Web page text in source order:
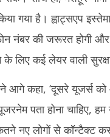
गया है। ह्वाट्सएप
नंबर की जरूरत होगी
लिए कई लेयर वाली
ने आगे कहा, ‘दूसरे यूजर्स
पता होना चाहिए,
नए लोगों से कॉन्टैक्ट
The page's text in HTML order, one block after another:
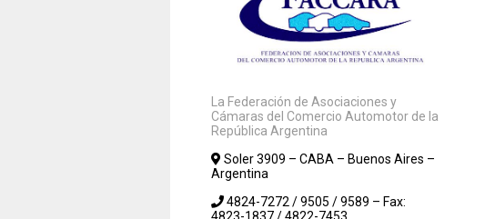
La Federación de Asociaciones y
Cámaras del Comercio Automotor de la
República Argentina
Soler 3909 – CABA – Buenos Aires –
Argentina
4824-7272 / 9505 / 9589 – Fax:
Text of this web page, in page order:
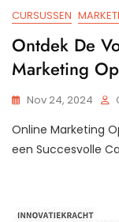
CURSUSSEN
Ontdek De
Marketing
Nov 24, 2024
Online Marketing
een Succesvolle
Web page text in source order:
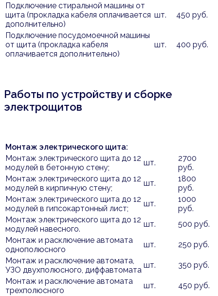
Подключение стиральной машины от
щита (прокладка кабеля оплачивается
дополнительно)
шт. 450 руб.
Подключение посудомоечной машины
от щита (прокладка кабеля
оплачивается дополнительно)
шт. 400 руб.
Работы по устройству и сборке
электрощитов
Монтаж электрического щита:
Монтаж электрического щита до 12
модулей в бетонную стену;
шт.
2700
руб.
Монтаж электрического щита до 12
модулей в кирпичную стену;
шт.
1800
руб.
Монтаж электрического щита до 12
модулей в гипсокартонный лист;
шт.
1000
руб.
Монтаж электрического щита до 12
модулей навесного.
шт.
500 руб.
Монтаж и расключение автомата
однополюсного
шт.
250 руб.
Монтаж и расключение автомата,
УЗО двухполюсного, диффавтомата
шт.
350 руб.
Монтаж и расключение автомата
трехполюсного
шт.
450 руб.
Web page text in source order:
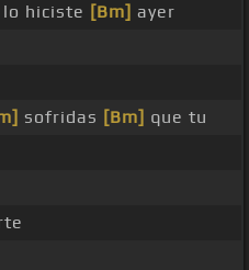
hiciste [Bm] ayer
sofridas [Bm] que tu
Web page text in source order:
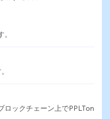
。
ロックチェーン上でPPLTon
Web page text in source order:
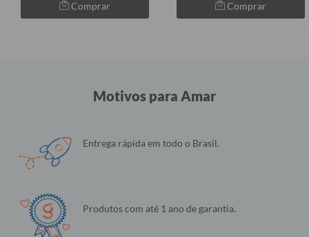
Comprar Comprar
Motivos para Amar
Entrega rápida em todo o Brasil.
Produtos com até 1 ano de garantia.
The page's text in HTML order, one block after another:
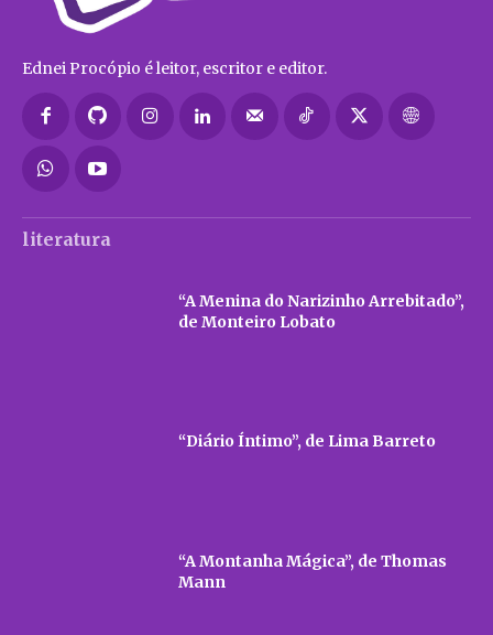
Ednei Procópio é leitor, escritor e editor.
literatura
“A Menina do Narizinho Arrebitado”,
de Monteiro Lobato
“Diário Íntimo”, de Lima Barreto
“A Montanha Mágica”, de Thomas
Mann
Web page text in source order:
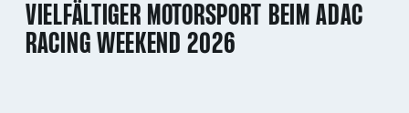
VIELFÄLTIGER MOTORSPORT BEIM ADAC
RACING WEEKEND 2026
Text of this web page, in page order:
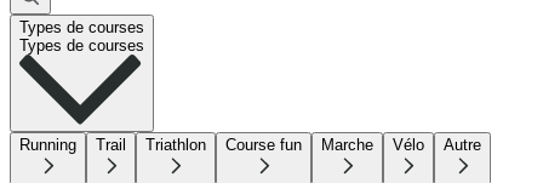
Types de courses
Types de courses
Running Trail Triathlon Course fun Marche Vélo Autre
━━━━━━━━━━━━━━━━━━━━
**ASSIGNMENT**
Omit every picture while transcribing the records above exactly.

**ANSWER AREA**
Web page text in source order:
गया है। ह्वाट्सएप
नंबर की जरूरत होगी
लिए कई लेयर वाली
ने आगे कहा, ‘दूसरे यूजर्स
पता होना चाहिए,
नए लोगों से कॉन्टैक्ट
The page's text in HTML order, one block after another:
La Federación de Asociaciones y
Cámaras del Comercio Automotor de la
República Argentina
Soler 3909 – CABA – Buenos Aires –
Argentina
4824-7272 / 9505 / 9589 – Fax:
Text of this web page, in page order:
CURSUSSEN
Ontdek De
Marketing
Nov 24, 2024
Online Marketing
een Succesvolle
Web page text in source order:
Подключение стиральной машины от
щита (прокладка кабеля оплачивается
дополнительно)
шт. 450 руб.
Подключение посудомоечной машины
от щита (прокладка кабеля
оплачивается дополнительно)
шт. 400 руб.
Работы по устройству и сборке
электрощитов
Монтаж электрического щита:
Монтаж электрического щита до 12
модулей в бетонную стену;
шт.
2700
руб.
Монтаж электрического щита до 12
модулей в кирпичную стену;
шт.
1800
руб.
Монтаж электрического щита до 12
модулей в гипсокартонный лист;
шт.
1000
руб.
Монтаж электрического щита до 12
модулей навесного.
шт.
500 руб.
Монтаж и расключение автомата
однополюсного
шт.
250 руб.
Монтаж и расключение автомата,
УЗО двухполюсного, диффавтомата
шт.
350 руб.
Монтаж и расключение автомата
трехполюсного
шт.
450 руб.
Web page text in source order:
hiciste [Bm] ayer
sofridas [Bm] que tu
Web page text in source order:
。
ロックチェーン上でPPLTon
Web page text in source order:
Comprar Comprar
Motivos para Amar
Entrega rápida em todo o Brasil.
Produtos com até 1 ano de garantia.
The page's text in HTML order, one block after another:
Ednei Procópio é leitor, escritor e editor.
literatura
“A Menina do Narizinho Arrebitado”,
de Monteiro Lobato
“Diário Íntimo”, de Lima Barreto
“A Montanha Mágica”, de Thomas
Mann
Web page text in source order:
VIELFÄLTIGER MOTORSPORT BEIM ADAC
RACING WEEKEND 2026
Text of this web page, in page order:
Types de courses
Types de courses
Running Trail Triathlon Course fun Marche Vélo Autre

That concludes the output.